You are already getting a feel for the magnitude of an SGML application. There are good reasons for this magnitude: SGML was built to last. At the back of the developers' minds were ideas about longevity and durability, as were thoughts of protecting data from changes in computer software and hardware in the future.

SGML is the industrial-strength solution: expensive and complicated, but also extremely powerful.

Why Not SGML?

The SGML on the Web initiative existed a long time before XML was even considered. Somehow, though, it never really succeeded. Basically, SGML is just too expensive and complicated for Web use on a large scale. It isn't that it can't be used--it's that it won't be used. Using SGML requires too much of an investment in time, tools, and training.

Why XML?

XML uses the features of SGML that it needs and tries to incorporate the lessons learned from HTML.

NOTE: One of the most important links between XML and SGML is XML's use of a DTD. On Day 17, "Using XML for Data," you will learn more about the developments that are underway to cut this major link to SGML and replace the DTD with something more in keeping with the data-processing requirements of XML applications.

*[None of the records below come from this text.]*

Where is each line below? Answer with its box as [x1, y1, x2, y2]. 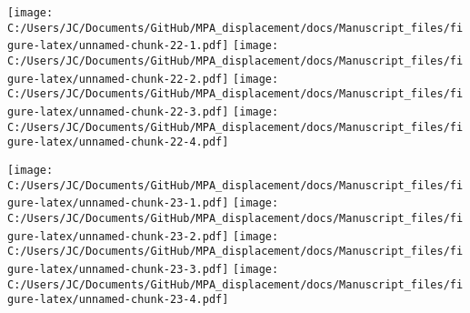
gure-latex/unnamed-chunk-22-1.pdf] [7, 39, 229, 53]
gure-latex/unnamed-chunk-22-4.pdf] [7, 136, 229, 149]
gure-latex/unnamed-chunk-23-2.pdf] [7, 229, 229, 243]
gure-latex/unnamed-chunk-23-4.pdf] [7, 293, 229, 307]
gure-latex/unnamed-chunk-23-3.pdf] [7, 262, 229, 276]
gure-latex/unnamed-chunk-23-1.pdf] [7, 197, 229, 210]
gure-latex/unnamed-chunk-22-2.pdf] [7, 72, 229, 86]
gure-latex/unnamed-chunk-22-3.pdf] [7, 105, 229, 118]
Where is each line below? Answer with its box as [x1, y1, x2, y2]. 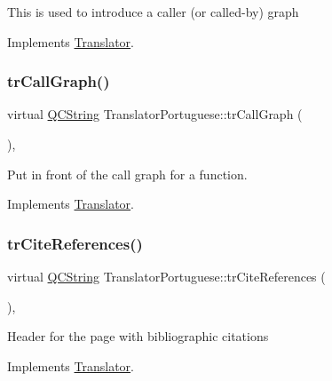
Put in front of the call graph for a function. [7, 164, 248, 183]
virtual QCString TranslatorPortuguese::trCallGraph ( [7, 105, 303, 123]
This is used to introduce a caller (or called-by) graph [7, 3, 299, 20]
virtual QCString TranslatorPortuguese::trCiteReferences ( [7, 267, 326, 285]
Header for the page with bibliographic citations [7, 327, 269, 345]
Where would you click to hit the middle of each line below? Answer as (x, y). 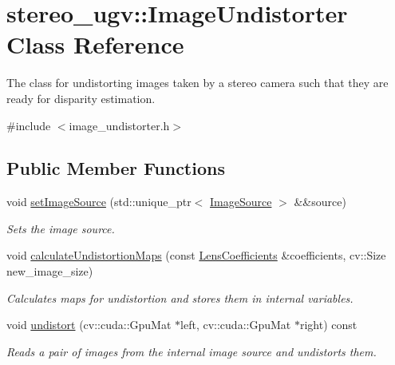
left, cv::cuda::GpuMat (236, 325)
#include (29, 125)
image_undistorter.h (119, 125)
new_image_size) (50, 271)
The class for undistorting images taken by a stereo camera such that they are (197, 83)
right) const (328, 325)
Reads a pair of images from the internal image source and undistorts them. (192, 351)
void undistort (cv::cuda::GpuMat (89, 325)
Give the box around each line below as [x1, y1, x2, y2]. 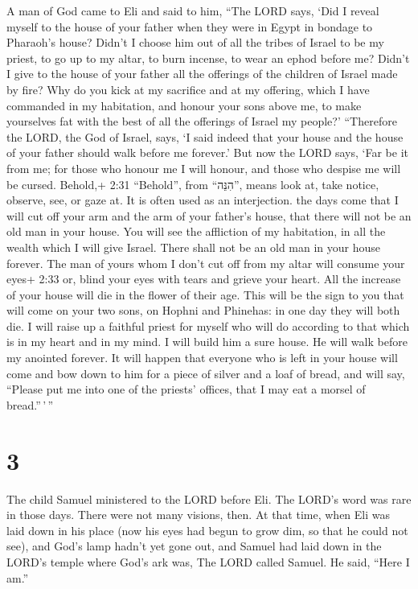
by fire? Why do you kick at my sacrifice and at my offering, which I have [6, 80, 370, 97]
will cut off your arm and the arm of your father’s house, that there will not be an [6, 207, 412, 224]
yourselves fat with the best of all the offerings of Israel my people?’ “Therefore [6, 113, 397, 130]
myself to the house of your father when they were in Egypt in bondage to [6, 18, 373, 35]
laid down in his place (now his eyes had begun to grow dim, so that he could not [6, 521, 408, 538]
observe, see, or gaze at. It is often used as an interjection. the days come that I [6, 192, 399, 208]
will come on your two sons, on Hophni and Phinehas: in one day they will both [6, 302, 400, 319]
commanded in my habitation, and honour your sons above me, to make [6, 97, 362, 113]
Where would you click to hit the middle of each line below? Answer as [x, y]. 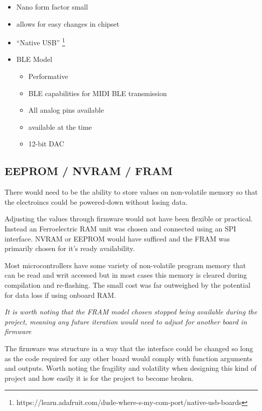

When the designers of XML sat down to write its specifications, they had a set of design goals in mind (detailed in the recommendation document). These goals and the degree to which they have already been met are why XML is considered better than SGML:

XML can be used with existing Web protocols (such as HTTP and MIME) and mechanisms (such as URLs), and it does not impose any additional requirements. XML has been developed with the Web in mind--features of SGML that were too difficult to use on the Web were left out, and features that are needed for Web use either have been added or are inherited from applications that already work.
XML supports a wide variety of applications. It is difficult to support a lot of applications with just HTML; hence, the growth of scripting languages. HTML is simply too specific. XML adopts the generic nature of SGML, but adds flexibility to make it truly extensible.
XML is compatible with SGML, and most SGML applications can be converted into XML. In the foreseeable future, the SGML standard will be amended to make XML applications fully backward-compatible.
It is easy to write programs that process XML documents. One of the major strengths of HTML is that it's easy for even a non-programmer to throw together a few lines of scripting code that enable you to do basic processing (and there's an amazing variety of scripting languages available). HTML even includes some features of its own that enable you to carry out some basic processing (such as forms and CGI query strings). XML has learned a lesson from HTML's success and has tried to stay as simple as possible by throwing out a lot of SGML's more complex features. XML processing applications are already appearing in Java, SmallTalk, C, C++, JavaScript, Tcl, Perl, and Python, to name just a few.
The number of optional features in XML has been kept to an absolute minimum. SGML has many optional features, so SGML software has to support all of them. It can be argued that there isn't actually a single software package that supports all of SGML's features (and it's difficult to imagine an application that actually needs all of them). This degree of power immediately implies complexity, which also means size, cost, and sluggishness. The speed of the Web is already becoming a major concern; it's bad enough to wait for a document to download, but if you had to wait ages for it to be processed as well, XML would be doomed from the start.
XML documents reasonably clear to the layperson. Although it is becoming increasingly rare, and even difficult, for HTML documents to be typed in manually, and XML documents weren't intended to be created by human beings, this remains a worthy goal. Machine encoding is limited in longevity and portability, often being tied to the system on which it was created. XML's markup is reasonably self-explanatory.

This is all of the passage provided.